- [EXERCISE GOAL]: Report every line of the records that contains the word "median".

- [ENTRIES SUPPLIED]:
---

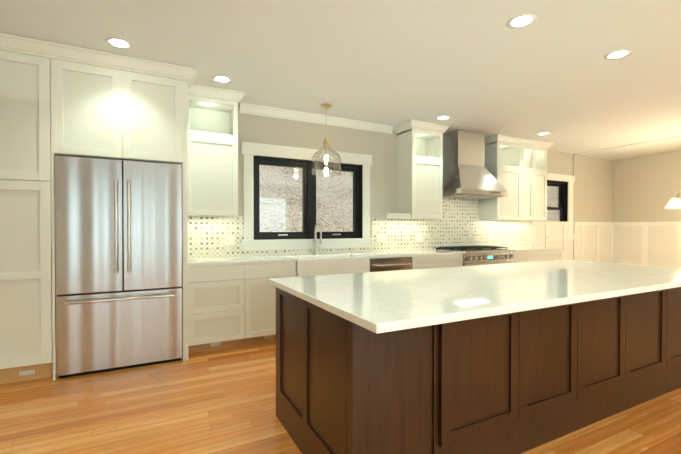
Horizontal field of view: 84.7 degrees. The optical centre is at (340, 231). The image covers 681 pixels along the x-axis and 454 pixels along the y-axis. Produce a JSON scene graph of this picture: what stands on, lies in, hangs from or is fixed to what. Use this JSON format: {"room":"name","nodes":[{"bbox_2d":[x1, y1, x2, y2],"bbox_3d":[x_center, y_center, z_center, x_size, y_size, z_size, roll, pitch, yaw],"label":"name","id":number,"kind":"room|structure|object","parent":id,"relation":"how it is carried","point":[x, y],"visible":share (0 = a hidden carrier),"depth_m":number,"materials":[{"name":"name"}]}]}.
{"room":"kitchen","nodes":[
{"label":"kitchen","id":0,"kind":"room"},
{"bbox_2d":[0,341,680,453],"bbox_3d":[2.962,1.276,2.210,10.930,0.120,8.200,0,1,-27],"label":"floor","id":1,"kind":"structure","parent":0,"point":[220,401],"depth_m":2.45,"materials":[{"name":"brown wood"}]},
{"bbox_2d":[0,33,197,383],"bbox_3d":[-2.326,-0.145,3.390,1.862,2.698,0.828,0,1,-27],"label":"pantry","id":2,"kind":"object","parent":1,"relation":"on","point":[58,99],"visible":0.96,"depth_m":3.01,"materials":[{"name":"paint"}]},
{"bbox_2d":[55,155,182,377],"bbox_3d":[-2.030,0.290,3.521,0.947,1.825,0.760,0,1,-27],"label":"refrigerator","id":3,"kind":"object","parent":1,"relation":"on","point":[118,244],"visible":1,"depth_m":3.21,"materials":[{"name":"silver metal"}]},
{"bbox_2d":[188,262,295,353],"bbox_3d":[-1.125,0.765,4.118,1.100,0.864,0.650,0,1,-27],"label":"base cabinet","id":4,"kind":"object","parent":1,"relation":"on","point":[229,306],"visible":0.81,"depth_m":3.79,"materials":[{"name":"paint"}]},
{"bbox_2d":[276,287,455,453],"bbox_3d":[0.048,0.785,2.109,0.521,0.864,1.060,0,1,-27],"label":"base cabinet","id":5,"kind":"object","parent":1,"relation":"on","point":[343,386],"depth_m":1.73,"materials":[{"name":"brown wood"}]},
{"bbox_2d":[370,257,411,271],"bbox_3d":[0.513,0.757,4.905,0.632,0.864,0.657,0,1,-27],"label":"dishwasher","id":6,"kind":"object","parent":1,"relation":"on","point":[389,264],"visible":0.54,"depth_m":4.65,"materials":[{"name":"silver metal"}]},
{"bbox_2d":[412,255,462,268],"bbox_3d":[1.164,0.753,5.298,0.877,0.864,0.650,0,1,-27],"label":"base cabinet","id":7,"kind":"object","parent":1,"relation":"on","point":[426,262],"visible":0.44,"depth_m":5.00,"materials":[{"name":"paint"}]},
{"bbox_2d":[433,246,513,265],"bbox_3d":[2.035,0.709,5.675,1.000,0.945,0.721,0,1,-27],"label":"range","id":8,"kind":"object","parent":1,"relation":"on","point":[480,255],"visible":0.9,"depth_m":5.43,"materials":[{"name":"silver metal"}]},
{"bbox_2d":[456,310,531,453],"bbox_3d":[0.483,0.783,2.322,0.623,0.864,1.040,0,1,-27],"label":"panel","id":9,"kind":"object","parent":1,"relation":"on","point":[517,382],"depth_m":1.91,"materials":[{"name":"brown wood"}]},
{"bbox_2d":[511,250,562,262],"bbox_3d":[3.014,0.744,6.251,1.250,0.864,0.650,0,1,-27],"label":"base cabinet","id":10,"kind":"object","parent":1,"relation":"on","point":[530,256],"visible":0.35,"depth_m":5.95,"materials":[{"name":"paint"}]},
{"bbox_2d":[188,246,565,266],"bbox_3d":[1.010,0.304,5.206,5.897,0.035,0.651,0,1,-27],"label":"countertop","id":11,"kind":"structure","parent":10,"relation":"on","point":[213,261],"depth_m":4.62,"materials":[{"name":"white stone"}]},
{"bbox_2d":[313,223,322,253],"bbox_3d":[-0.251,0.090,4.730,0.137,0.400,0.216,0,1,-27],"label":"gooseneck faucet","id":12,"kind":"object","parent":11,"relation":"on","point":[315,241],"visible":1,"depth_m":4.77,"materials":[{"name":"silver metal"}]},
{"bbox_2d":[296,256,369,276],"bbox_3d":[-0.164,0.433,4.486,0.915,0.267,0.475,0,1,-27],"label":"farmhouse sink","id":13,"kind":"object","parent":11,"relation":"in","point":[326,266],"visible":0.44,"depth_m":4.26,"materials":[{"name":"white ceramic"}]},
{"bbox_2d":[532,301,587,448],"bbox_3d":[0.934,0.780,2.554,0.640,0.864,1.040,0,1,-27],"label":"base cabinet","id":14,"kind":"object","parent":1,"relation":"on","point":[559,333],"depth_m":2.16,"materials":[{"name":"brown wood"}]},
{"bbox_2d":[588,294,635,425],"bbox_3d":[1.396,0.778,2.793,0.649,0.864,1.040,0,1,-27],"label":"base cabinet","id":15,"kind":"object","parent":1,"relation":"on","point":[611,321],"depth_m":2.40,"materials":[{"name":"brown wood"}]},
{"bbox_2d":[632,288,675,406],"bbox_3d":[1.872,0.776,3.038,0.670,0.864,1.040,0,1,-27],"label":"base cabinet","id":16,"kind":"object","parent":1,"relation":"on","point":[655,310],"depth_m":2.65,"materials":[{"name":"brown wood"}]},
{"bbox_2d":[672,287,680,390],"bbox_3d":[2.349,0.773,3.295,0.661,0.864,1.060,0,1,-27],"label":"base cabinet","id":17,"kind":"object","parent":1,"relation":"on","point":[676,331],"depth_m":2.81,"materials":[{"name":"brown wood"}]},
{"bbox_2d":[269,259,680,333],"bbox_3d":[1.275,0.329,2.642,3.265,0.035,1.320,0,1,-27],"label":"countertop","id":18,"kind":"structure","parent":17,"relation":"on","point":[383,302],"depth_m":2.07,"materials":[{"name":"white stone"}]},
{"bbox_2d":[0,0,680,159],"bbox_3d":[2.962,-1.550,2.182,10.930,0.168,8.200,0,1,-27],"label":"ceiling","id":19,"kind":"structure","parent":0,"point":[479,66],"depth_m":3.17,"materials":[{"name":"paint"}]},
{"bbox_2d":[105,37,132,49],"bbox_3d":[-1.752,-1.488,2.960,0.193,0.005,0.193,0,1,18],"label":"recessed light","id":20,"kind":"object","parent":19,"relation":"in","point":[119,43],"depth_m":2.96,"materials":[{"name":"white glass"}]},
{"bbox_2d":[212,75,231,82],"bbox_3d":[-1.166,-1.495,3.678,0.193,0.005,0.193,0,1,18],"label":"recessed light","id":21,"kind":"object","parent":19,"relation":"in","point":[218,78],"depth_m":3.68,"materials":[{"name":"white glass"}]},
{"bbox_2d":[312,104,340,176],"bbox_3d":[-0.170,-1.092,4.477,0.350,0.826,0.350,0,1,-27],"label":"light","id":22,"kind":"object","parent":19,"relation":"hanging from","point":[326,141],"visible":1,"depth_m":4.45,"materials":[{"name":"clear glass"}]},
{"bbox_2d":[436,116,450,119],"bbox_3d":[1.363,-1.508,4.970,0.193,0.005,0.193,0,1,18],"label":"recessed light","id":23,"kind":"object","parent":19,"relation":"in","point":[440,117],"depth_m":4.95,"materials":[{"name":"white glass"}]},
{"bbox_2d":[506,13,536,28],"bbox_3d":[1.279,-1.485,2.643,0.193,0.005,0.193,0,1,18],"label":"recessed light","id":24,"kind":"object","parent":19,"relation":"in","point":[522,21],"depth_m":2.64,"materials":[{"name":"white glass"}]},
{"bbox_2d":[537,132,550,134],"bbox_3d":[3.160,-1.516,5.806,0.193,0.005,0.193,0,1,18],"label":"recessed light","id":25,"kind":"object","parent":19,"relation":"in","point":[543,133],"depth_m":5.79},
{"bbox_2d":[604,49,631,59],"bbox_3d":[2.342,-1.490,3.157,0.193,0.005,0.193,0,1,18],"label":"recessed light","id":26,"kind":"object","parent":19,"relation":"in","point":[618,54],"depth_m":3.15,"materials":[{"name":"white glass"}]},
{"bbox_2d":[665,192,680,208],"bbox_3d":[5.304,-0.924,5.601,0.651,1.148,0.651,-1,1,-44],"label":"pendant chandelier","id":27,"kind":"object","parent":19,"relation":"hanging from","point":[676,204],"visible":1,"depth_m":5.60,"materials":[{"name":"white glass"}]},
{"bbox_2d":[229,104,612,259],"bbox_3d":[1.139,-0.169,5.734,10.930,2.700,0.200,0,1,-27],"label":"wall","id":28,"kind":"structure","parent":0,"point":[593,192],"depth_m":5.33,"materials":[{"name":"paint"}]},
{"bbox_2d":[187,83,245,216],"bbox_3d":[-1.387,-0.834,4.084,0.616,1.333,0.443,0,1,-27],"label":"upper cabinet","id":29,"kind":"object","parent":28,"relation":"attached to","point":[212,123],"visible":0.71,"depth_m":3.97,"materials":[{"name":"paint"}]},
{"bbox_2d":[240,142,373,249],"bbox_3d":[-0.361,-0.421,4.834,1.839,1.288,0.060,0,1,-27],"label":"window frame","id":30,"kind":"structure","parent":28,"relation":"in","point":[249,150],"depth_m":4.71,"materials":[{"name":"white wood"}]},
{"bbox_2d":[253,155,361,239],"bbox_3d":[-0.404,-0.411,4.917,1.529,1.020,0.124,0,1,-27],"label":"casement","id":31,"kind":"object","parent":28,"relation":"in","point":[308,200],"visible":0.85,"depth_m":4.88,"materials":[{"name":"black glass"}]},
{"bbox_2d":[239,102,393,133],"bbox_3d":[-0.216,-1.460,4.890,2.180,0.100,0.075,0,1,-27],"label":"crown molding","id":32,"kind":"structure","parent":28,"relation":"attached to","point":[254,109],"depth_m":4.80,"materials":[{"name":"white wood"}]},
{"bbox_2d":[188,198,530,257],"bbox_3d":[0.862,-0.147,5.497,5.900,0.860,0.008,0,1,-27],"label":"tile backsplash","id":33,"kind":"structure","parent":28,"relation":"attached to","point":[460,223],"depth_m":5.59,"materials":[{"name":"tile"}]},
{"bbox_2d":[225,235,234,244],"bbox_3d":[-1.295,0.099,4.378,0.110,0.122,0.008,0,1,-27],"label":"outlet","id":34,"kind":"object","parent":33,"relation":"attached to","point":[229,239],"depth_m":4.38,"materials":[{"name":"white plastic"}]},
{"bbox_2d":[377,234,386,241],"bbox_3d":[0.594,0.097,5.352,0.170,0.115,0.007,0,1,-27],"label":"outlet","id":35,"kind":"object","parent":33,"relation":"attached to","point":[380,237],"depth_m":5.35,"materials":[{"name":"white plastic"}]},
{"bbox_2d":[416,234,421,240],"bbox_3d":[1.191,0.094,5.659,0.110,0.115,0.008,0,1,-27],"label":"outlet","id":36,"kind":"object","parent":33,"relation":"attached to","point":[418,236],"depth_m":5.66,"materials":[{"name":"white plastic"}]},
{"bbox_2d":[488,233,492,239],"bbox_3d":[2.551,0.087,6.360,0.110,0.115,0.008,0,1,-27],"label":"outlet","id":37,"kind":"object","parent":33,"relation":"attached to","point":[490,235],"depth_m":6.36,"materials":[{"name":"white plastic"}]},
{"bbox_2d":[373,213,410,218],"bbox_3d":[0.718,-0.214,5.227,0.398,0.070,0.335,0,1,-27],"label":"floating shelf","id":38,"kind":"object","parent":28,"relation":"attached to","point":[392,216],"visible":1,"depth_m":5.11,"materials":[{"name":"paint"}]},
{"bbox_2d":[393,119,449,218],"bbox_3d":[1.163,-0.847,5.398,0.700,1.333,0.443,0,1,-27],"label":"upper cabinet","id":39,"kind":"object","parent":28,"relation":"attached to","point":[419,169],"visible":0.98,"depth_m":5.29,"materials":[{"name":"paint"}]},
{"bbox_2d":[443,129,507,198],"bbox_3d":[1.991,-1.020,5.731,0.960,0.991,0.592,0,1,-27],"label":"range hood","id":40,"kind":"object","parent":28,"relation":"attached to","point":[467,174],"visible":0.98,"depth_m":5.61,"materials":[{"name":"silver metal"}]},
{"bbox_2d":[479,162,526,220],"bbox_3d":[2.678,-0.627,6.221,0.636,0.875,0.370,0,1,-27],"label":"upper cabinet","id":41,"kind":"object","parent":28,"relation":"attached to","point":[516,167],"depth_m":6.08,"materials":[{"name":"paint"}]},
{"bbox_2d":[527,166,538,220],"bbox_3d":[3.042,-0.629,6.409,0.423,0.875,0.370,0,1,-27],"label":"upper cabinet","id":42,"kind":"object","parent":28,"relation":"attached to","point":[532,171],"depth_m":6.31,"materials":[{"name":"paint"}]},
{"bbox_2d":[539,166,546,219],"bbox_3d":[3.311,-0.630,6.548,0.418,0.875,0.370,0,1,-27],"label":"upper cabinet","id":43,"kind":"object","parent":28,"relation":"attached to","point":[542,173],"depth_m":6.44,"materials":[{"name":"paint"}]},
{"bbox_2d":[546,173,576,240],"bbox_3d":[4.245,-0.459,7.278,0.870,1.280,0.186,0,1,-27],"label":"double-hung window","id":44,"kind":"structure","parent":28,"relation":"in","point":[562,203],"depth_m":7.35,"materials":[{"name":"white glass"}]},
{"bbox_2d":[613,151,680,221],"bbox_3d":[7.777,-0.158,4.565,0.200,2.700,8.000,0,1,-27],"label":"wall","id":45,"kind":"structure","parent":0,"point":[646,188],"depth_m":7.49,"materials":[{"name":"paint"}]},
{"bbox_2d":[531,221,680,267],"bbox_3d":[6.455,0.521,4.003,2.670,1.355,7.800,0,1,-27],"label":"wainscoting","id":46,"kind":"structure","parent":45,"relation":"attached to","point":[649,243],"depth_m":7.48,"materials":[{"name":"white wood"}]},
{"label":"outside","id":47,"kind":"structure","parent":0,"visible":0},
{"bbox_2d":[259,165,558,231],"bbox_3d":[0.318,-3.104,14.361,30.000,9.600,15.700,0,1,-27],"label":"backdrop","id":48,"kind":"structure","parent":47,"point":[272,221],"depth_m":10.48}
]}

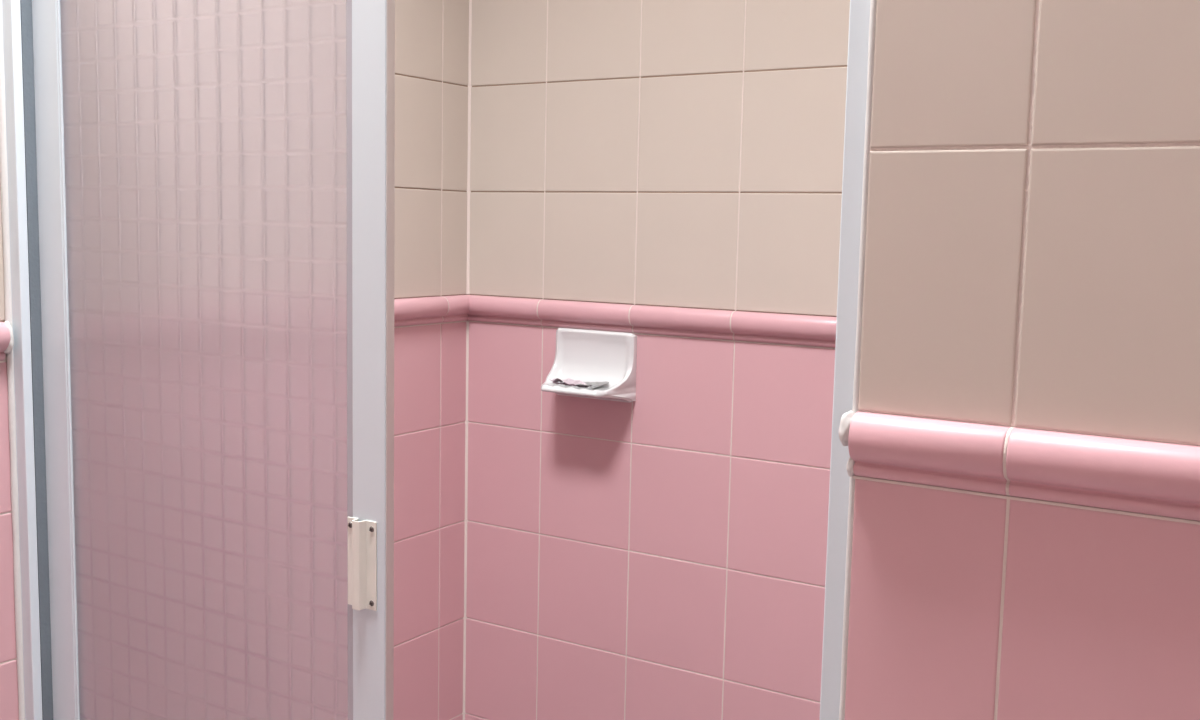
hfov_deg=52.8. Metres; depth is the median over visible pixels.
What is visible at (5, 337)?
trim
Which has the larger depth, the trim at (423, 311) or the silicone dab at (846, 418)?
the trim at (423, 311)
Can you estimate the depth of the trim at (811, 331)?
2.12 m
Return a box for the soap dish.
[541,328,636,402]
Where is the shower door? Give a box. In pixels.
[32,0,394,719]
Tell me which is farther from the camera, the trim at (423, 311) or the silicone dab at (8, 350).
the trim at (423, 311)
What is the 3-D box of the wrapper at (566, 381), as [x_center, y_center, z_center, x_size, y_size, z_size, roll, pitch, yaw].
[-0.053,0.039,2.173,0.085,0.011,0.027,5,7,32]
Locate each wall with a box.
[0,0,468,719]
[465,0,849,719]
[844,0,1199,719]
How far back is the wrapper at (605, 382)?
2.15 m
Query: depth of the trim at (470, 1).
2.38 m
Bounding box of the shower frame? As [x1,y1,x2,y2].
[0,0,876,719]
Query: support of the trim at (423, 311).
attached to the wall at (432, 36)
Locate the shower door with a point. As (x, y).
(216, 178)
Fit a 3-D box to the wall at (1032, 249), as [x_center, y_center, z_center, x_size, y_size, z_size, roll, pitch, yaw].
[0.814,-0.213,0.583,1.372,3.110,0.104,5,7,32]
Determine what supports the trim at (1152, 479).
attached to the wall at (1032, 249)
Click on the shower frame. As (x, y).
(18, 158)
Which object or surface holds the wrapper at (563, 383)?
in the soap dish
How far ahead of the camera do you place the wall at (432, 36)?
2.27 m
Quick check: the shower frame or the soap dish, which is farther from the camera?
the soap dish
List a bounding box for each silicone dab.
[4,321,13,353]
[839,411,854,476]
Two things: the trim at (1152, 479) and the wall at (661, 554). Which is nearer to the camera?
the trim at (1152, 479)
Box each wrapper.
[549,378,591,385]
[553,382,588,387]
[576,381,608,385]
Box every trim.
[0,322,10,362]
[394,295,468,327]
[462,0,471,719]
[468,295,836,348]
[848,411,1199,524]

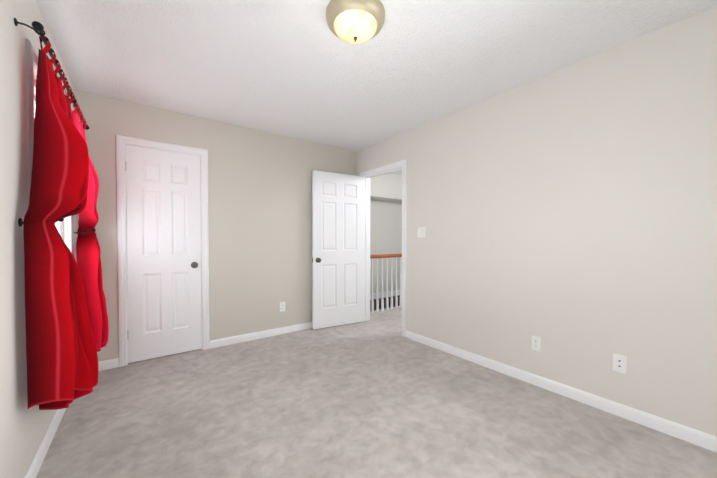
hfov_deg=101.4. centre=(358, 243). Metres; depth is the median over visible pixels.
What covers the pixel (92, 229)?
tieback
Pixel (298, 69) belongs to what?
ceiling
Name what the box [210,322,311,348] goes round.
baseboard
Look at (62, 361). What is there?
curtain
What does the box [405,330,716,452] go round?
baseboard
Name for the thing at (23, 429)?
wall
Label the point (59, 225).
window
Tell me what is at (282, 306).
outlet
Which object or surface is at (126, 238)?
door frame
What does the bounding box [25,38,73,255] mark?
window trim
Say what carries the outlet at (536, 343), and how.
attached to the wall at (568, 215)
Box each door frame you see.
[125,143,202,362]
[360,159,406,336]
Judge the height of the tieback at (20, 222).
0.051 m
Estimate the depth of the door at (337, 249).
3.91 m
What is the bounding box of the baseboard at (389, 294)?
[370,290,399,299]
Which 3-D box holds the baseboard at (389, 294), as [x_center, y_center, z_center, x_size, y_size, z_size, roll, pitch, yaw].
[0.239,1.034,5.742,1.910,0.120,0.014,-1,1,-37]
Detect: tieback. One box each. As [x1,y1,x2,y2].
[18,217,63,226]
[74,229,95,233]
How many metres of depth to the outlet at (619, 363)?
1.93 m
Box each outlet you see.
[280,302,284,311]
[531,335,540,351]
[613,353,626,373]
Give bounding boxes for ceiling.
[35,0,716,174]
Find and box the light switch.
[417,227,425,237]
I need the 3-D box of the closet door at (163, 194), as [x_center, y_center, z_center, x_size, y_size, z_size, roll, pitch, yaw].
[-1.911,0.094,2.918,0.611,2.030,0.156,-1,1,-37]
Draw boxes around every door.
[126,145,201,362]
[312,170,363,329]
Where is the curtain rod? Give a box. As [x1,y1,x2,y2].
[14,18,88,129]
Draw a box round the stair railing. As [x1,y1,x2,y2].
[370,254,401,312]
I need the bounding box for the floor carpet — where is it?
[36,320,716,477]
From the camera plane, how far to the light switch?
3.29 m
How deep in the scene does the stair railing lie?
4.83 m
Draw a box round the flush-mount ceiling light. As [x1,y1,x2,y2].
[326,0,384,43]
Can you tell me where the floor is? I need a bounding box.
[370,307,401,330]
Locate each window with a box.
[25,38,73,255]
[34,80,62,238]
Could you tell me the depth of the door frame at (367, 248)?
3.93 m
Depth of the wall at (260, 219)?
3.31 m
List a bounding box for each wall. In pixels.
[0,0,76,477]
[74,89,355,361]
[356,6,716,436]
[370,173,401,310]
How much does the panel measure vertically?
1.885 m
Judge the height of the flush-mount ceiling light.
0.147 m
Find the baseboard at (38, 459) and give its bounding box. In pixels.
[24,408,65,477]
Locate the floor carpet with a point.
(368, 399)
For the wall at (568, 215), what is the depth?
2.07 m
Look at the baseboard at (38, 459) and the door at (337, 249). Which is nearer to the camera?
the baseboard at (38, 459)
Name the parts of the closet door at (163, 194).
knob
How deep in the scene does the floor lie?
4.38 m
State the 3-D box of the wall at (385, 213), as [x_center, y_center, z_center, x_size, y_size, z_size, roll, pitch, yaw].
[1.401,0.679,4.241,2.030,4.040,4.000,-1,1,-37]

---

- [SOLUTION]:
hfov_deg=52.8. Metres; depth is the median over visible pixels.
hfov_deg=101.4. centre=(358, 243). Metres; depth is the median over visible pixels.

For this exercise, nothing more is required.